## Your assignment
Copy out the lines below that hold the word "name".
----- Exercise material -----
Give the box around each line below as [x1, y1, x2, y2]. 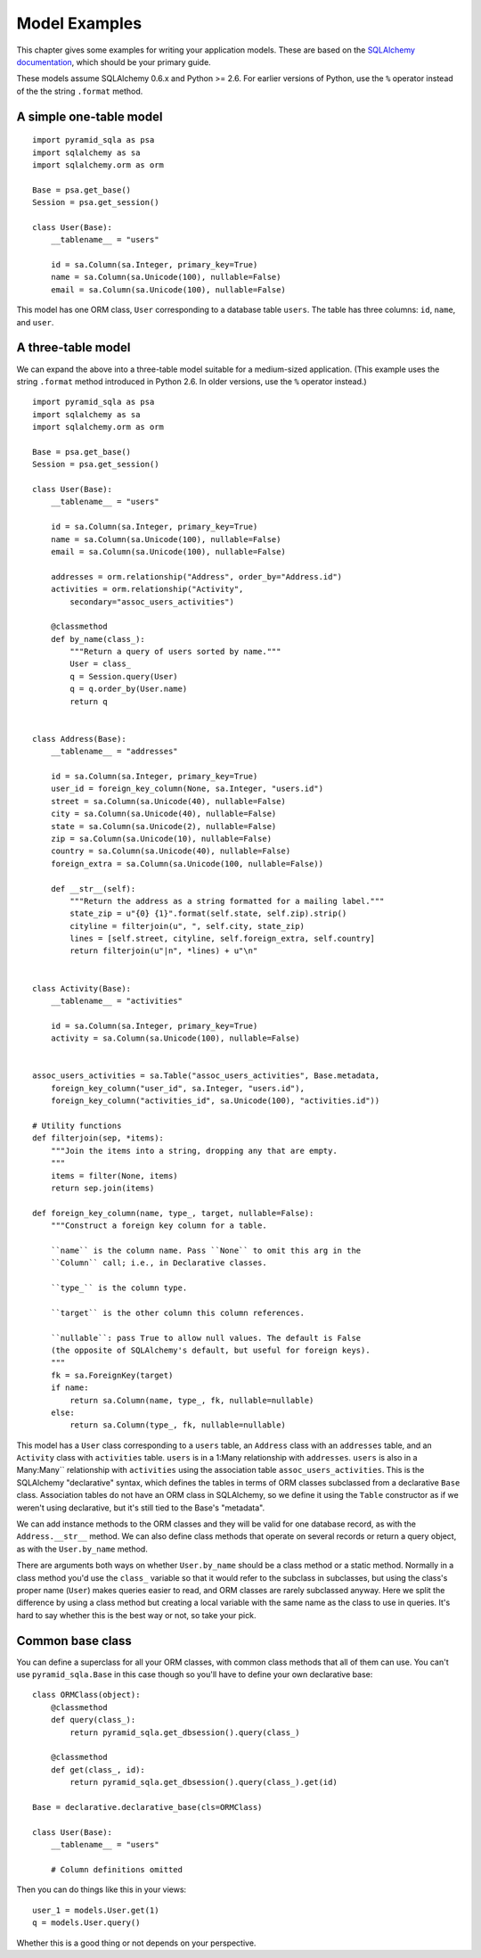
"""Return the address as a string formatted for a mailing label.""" [69, 896, 385, 906]
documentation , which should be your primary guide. [16, 56, 211, 67]
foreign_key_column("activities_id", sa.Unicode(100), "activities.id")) [50, 1096, 380, 1106]
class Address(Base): [32, 734, 126, 744]
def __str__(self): [50, 884, 136, 893]
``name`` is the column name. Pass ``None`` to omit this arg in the [50, 1245, 362, 1255]
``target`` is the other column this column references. [50, 1307, 305, 1318]
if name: [50, 1383, 89, 1393]
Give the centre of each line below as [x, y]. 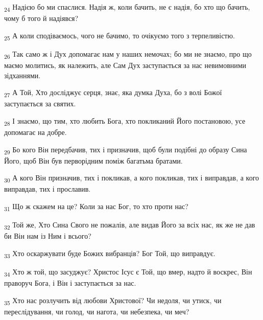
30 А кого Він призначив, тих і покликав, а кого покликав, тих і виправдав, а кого [132, 178]
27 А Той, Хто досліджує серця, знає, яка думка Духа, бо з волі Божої [113, 93]
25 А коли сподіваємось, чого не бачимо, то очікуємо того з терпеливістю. [119, 36]
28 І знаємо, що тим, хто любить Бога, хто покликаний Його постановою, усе [125, 121]
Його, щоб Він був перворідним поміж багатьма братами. [93, 160]
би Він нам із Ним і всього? [48, 236]
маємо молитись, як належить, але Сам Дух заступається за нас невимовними [125, 65]
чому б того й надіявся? [41, 18]
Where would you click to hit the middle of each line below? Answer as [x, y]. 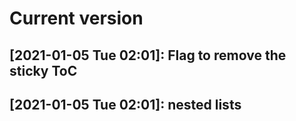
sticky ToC [43, 70]
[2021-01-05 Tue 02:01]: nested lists [125, 104]
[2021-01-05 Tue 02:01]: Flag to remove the [148, 55]
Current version [76, 18]
-----
## Solution for this exercise
``name`` is the column name. Pass ``None`` to omit this arg in the [50, 1245, 362, 1255]
if name: [50, 1383, 89, 1393]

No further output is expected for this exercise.